Allowing the most senior person or the loudest voice to anchor the entire brainstorming session

Correction

Always start with silent individual ideation (brainwriting) before any verbal sharing. Have the most senior person share last. This structurally prevents anchoring bias and ensures diverse input.

Evaluating feasibility during the divergent phase and killing ideas before they're fully formed

Correction

Strictly separate generation from evaluation. If someone says 'That's too expensive' or 'Engineering will never go for that,' redirect them: 'We'll evaluate feasibility later — right now we're just capturing possibilities.' An 'infeasible' idea often contains a kernel that inspires a feasible breakthrough.

Skipping solution generation because the team already 'knows' the right answer

Correction

This is the single biggest trap. The 'obvious' solution often reflects the team's existing mental model, not the best approach. Mandate the process even when (especially when) everyone thinks the answer is clear. Teresa Torres calls this 'compare and contrast' — you can't know you have the best idea if you haven't generated alternatives.

Generating solutions without a clearly framed opportunity, leading to scattered ideas that don't connect to customer needs

Correction

Always start with a specific, well-articulated opportunity statement derived from customer research. If the opportunity is vague, invest time in sharpening it first. Solutions without a clear problem anchor are features in search of a purpose.

Frequently Asked Questions

How many solutions should I generate per opportunity in my Opportunity Solution Tree?

Aim for a minimum of three genuinely distinct solutions per opportunity. Three is the floor because it prevents binary either/or thinking and creates a real comparison space. Five to seven is ideal for important opportunities. Beyond that, you're likely generating variations rather than distinct concepts.

What's the best brainstorming technique for product managers generating solutions?

Brainwriting (silent individual ideation followed by group sharing) is the most reliable starting technique because it prevents anchoring bias. Follow it with reverse brainstorming or analogy mapping to push beyond obvious ideas. The combination of two techniques consistently produces more diverse solutions than any single approach.

How do I know if my solutions are different enough from each other?

Apply the mechanism test: do your solutions address the opportunity through fundamentally different approaches? If you could combine two solutions without conflict, they're likely distinct. If they're mutually exclusive variations of the same approach (e.g., two different notification designs), they're one solution with design options to test.

Can I generate solutions alone or do I need a team?

You can generate solutions individually, but cross-functional teams consistently produce more diverse and higher-quality solution sets. At minimum, include one person from a different discipline — an engineer, designer, or customer-facing team member — to break out of your own mental model.
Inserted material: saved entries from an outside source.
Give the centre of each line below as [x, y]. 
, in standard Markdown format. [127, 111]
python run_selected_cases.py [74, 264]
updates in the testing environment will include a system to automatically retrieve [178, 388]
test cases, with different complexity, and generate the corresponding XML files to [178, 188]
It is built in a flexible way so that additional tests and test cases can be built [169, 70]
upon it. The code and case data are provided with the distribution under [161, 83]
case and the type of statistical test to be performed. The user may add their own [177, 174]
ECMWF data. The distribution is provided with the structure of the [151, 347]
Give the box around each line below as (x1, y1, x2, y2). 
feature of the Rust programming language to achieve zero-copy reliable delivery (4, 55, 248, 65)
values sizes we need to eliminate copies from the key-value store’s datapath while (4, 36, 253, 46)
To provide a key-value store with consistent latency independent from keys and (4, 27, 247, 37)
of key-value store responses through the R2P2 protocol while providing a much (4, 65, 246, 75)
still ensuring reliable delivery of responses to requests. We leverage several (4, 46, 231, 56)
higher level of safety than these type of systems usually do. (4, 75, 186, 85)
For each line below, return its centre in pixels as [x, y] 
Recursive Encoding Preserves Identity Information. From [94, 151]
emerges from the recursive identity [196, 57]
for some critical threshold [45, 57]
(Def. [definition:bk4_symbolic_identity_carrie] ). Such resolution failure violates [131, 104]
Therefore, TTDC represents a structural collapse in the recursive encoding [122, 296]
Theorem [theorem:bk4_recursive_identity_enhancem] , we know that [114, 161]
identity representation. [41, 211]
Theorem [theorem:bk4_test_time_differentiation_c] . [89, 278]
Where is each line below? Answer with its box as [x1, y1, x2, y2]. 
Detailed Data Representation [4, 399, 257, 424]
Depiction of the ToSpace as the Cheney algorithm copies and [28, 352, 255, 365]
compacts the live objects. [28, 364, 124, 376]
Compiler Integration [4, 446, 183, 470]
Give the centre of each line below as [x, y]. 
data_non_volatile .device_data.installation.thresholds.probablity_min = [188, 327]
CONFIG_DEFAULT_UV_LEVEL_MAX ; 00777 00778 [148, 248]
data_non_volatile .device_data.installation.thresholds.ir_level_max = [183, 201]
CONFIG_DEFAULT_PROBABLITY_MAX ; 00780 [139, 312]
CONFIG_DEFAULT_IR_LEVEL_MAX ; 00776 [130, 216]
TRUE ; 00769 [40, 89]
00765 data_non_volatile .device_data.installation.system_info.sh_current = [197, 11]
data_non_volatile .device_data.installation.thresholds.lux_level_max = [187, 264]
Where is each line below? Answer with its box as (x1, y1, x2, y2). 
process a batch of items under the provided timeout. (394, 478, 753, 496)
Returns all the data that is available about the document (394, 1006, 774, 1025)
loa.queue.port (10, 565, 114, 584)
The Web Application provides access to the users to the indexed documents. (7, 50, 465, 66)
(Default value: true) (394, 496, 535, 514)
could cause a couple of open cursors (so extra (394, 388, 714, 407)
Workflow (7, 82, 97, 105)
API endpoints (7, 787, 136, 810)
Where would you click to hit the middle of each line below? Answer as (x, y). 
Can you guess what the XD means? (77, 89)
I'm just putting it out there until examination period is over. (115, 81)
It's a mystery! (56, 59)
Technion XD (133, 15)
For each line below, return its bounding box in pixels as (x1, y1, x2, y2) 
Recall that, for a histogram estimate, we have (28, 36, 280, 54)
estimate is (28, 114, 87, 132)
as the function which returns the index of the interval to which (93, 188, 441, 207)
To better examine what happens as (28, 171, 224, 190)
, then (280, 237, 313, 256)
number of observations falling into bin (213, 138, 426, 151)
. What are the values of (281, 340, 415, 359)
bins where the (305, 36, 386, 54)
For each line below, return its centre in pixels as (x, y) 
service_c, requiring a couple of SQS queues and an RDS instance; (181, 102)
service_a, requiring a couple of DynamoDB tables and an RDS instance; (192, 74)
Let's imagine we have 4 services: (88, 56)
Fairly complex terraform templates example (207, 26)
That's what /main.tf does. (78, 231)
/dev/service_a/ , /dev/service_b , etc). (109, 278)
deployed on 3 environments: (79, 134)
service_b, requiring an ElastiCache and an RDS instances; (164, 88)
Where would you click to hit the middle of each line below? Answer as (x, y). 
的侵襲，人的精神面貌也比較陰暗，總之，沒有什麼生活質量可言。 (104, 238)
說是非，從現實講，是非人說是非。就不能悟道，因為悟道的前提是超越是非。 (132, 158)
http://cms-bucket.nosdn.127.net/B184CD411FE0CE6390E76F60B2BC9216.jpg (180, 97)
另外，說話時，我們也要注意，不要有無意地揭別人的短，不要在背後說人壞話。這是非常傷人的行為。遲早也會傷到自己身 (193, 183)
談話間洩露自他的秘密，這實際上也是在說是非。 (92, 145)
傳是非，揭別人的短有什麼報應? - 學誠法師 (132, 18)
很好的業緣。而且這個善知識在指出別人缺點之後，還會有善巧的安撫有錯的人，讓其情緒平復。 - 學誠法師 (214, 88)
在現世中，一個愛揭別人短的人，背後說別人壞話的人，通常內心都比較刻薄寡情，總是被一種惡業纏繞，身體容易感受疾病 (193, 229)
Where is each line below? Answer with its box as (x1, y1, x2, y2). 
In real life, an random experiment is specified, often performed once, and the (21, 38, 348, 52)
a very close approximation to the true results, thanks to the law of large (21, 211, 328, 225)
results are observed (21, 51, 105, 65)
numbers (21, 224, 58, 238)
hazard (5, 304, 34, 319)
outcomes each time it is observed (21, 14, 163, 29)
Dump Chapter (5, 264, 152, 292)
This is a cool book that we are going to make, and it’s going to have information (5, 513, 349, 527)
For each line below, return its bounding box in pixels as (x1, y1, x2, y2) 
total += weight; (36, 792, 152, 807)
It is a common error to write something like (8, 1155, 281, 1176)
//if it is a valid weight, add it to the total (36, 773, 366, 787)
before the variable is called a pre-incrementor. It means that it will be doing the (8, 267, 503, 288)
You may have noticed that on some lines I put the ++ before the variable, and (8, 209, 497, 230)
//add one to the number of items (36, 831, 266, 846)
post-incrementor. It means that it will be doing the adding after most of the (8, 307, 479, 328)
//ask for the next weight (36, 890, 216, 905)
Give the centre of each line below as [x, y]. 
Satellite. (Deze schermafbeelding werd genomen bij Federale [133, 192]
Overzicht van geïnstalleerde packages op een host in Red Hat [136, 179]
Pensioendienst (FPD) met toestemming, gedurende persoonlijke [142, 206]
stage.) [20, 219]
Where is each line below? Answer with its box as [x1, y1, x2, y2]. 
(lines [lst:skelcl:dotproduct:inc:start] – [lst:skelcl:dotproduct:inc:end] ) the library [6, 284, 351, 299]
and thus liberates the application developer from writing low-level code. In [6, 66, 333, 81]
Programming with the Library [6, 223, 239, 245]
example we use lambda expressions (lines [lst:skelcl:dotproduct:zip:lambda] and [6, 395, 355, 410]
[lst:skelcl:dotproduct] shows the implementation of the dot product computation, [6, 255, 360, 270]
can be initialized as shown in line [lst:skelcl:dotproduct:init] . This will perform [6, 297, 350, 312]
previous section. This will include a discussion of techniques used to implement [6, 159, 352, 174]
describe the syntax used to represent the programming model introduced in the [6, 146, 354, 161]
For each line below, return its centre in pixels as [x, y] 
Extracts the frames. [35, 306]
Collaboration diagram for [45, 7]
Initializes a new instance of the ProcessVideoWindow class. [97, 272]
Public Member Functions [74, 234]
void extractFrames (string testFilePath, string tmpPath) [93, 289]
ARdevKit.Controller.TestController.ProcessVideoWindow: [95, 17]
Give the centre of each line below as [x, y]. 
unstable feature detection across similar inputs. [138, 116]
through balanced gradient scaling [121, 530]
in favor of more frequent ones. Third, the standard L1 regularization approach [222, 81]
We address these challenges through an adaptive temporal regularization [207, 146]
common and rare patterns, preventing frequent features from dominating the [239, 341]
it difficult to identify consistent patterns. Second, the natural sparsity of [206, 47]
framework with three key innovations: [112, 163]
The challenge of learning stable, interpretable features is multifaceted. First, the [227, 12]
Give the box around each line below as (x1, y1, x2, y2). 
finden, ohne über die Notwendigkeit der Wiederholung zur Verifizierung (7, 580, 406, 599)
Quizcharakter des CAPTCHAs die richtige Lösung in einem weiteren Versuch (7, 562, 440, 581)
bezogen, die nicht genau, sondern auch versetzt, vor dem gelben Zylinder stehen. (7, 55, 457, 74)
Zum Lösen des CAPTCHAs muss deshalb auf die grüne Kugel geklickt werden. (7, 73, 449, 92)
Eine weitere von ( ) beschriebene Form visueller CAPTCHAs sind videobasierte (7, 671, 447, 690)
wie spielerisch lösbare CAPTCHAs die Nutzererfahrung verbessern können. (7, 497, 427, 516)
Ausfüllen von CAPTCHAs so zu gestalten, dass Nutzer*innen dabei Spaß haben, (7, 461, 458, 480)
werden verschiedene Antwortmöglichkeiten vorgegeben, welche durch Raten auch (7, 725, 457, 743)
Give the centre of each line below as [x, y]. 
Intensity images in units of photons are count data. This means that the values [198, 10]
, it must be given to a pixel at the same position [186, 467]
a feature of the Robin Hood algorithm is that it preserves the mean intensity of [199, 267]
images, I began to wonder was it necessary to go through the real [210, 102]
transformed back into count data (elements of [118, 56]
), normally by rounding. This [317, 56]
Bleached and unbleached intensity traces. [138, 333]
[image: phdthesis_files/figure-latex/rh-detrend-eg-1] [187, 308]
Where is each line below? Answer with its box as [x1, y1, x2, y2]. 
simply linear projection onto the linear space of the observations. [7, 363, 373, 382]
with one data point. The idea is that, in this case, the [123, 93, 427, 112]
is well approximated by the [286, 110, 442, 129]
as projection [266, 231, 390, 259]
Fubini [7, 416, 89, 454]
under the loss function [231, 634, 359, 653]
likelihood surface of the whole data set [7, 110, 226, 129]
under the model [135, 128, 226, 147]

How long should a solution generation session take?

A focused session typically takes 45-90 minutes per opportunity. Budget 5 minutes for framing, 10-15 minutes for brainwriting, 20-30 minutes for structured creativity techniques, 10-15 minutes for clustering, and 10-15 minutes for documenting solution concepts. Shorter sessions tend to produce only surface-level ideas.

What do I do with solutions that don't get tested first?

Keep them on your Opportunity Solution Tree as alternative branches. Never discard untested solutions. If your first-choice solution fails assumption testing, these alternatives become your next experiments. Teams frequently find that their second or third solution concept outperforms the one they initially favored.